**Requirement**
Write out each line of the records that has "immer" in it.

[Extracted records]
== == ==
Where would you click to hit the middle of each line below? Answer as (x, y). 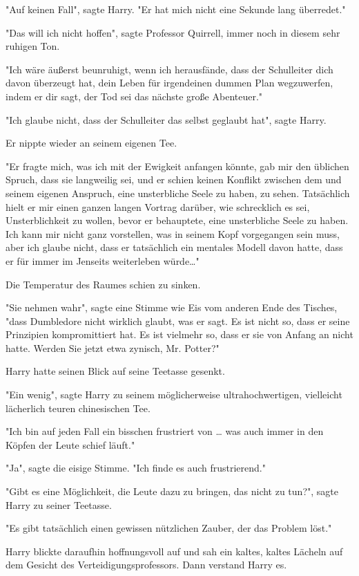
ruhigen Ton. (33, 46)
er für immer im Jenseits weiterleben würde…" (103, 260)
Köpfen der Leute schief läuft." (70, 444)
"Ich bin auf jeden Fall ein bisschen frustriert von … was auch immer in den (165, 431)
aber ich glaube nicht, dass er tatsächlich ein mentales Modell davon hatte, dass (174, 247)
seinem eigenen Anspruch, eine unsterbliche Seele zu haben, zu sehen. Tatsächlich (178, 193)
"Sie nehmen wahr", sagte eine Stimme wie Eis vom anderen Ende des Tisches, (172, 307)
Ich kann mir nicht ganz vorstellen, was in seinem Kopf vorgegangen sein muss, (173, 233)
== == ==
**Finished task**
er für immer im Jenseits weiterleben würde…" (103, 260)
"Ich bin auf jeden Fall ein bisschen frustriert von … was auch immer in den (165, 431)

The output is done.